A 100% local, private document search tool. It enables you to run deep, private searches across hundreds of pages per minute to get relevant context for your queries. Patense.local uses vLLM by default but can run on any backend LLM server using the OpenAI API, .
It basically breaks your references up into pages, passes each page to an LLM with the query, and asks if the content is relevant to the query. If it's relevant, it displays a short quote with a link to the full page.
- Deep document search - find relevant portions of references fast with AI
- Inventive feature extraction - get all disclosed features for possible claims or amendments
- NEW OA Auditor - Upload a set of claims and references, AI parses the claims into inventive elements and searches all references
- Privacy First: Run the tool entirely on your local machine, ensuring full control over your data.

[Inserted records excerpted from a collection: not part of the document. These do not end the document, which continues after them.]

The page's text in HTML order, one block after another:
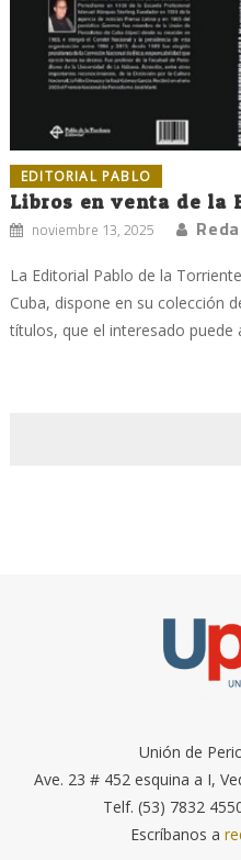
EDITORIAL PABLO
Libros en venta de la
noviembre 13, 2025
La Editorial Pablo de la
Cuba, dispone en su colección
títulos, que el interesado puede
Unión de
Ave. 23 # 452 esquina a I,
Telf. (53) 7832
Escríbanos a

- High Performance: Search and analyze large documents quickly and efficiently.
- Flexible Backend: While
text-gen-webui
is the default, Patense.local can work with any backend LLM server.
- vLLM (installation is outside the scope of this guide).
- Node.js and npm (These are necessary to run the application. If you're unfamiliar with installing them, it might be easier to use Patense.ai).
-
Clone the Repository
git clone https://github.com/JohnZolton/snorkle.git cd snorkle
-
Install Dependencies
npm install
2.1 Rename .env.example to .env
-
Configure the Backend
Start your backend LLM server in api mode
in your text-gen-webui folder (or other backend) run:
vllm serve NousResearch/Meta-Llama-3.1-8B-Instruct --max-model-len 8000 --tensor-parallel-size 2 #Set to number of GPUs you're using
-
Initialize the database in the /patense-local folder, run:
npm run db:push
-
Run the Application in the /patense-local folder, run:
npm run dev
-
Naviage to http://localhost:3000
Once the application is running, you can begin uploading documents and performing searches.